Read ./plans/PLAN-{slug}.md first, then browse, research, and note down facts.

Deliverable:
- Append under "## Observation".
- One bullet per relevant file, symbol, or endpoint: location + behavior in 1–2 sentences.
- Close with "Risks & brittle spots" listing edge cases or debt (facts only).

Scope to inspect:
- Code/config touching the affected data or control paths.
- Schemas/migrations, jobs, CLIs, scripts, docs, and tests relying on current behavior.
- External integrations, rate limits, feature flags, and environment switches.

Guardrails:
- Mark uncertain items with "?" rather than omitting them.
- Do not edit code or propose changes.
- Stop after Observation is complete.
- Be thorough and methodical. Go through the files one by one.

Design

With the facts in place, we move into the design phase and ask for options, trade-off analysis, and key code snippets.

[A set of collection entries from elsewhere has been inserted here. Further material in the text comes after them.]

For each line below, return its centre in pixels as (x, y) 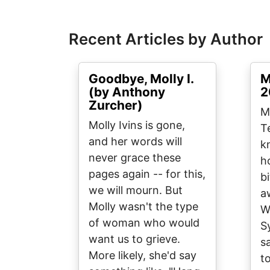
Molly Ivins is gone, (137, 125)
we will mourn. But (136, 190)
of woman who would (144, 223)
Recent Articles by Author (166, 39)
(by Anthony (127, 92)
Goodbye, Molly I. (141, 79)
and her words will (135, 141)
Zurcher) (116, 105)

Task: Draft the Design section for "What" using the "Observation" in ./plans/PLAN-{slug}.md.

Deliverable:
- Append under "## Design" in PLAN-{slug}.md.
- Describe chosen data flows, interfaces, and storage, naming concrete functions/types.
- When trade-offs exist, list 2–3 options with crisp pros/cons before recommending one.
- End with "Implications for tests" describing what must be covered.
- Include just enough code snippets to show the high-level design.

Guardrails:
- Ground every decision in Observation facts or clearly stated assumptions.
- No implementation details below the interface level.
- Stop after Design is complete.

Plan

The design turns into an execution checklist: small, verifiable moves that keep the loop tight.

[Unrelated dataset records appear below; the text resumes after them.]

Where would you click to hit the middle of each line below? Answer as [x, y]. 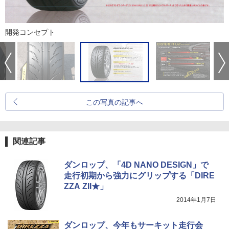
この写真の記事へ [114, 102]
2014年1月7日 [196, 200]
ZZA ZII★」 [86, 186]
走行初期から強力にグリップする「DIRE [139, 175]
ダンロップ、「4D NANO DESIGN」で [136, 165]
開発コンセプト [30, 32]
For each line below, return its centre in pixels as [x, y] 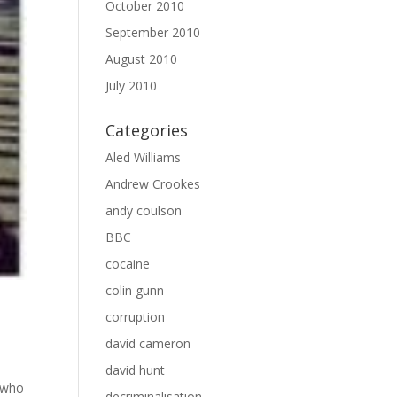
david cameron [148, 343]
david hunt [136, 370]
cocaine [128, 264]
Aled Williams [144, 157]
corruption [136, 317]
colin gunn [135, 290]
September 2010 [153, 32]
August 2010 [142, 59]
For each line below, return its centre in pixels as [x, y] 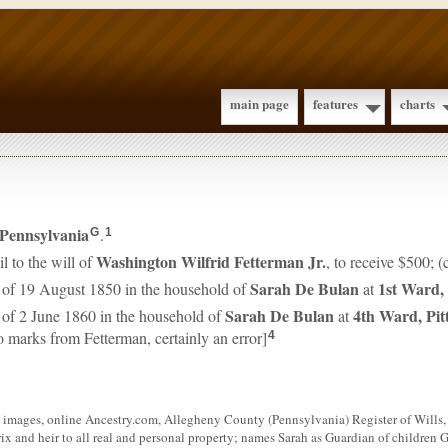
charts [417, 103]
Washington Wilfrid [165, 261]
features [335, 103]
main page [259, 103]
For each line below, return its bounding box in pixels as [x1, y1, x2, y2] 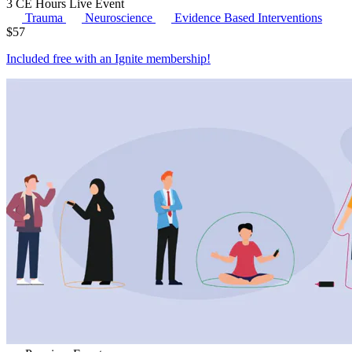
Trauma [25, 10, 66, 24]
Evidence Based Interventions [174, 10, 322, 24]
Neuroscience [85, 10, 156, 24]
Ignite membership [115, 51, 207, 65]
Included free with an [6, 51, 115, 65]

Task: Translate the Design for "{brief change name}" into an execution plan.

Deliverable:
- Append under "## Plan" in PLAN-{slug}.md with checkbox tasks.
- Keep tasks to five-minute chunks; nest numbered substeps if needed.
- Include "Tests (fit)" for each task describing what must be verified before coding.

Order of operations:
1. Types/constants and contracts.
2. Write/update data producers.
3. Read paths/consumers.
4. Data migrations/backfills.
5. Clean-up and docs.

Guardrails:
- Highlight removals/renames and search/replace surfaces explicitly.
- Stop after the Plan section is written.

Implement

Implementation finally pulls a single checkbox off the plan and runs it to completion before coming up for air.

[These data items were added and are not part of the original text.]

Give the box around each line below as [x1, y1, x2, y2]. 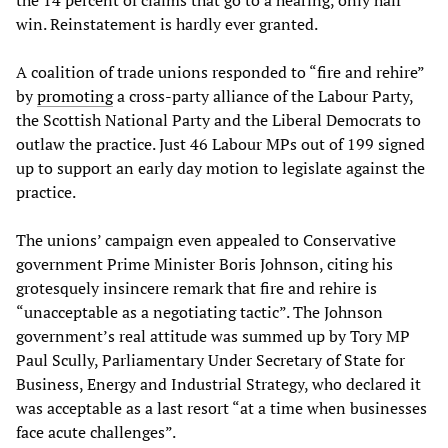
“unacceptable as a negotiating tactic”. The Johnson [16, 300, 383, 323]
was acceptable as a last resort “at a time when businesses [16, 396, 427, 419]
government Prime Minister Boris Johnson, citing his [16, 252, 393, 275]
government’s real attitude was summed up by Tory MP [16, 324, 410, 347]
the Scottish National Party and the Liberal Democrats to [16, 108, 421, 131]
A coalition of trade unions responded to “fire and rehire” [16, 60, 424, 83]
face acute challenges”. [16, 420, 176, 443]
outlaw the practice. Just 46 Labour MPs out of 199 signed [16, 132, 425, 155]
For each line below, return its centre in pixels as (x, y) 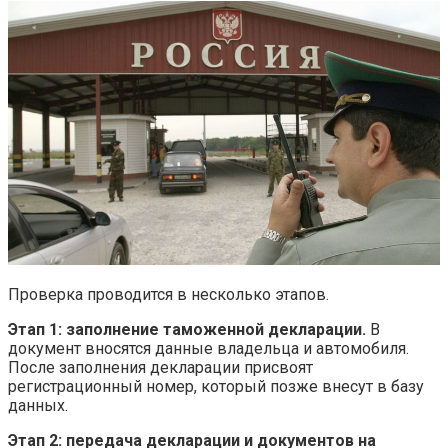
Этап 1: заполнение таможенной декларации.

We are now implementing the tasks from the PLAN-{slug}.md file.

Execute the following tasks in order.
> {paste the exact checkbox line}

Execution rules:
- Begin with the task's Tests, write or adjust checks first.
- Make the smallest code changes needed to satisfy those tests.
- Run the standard project checks (`make lint`, `make test`) and report results.
- If anything fails, even outside touched areas, resolve it before stopping.
- Review the changes and rewrite the code changes to improve clarity or efficiency.
- Keep rewriting until no further improvements are possible.
- Check off the task only when all tests pass and the code is clean.
- Do not pull another task once this one closes.

This rhythm, write, compact, reset, load from PLAN.md, keeps the agent sharp even on long-running task. Each task gets to benefit from the full context window, and the model never has to guess what it was doing last time.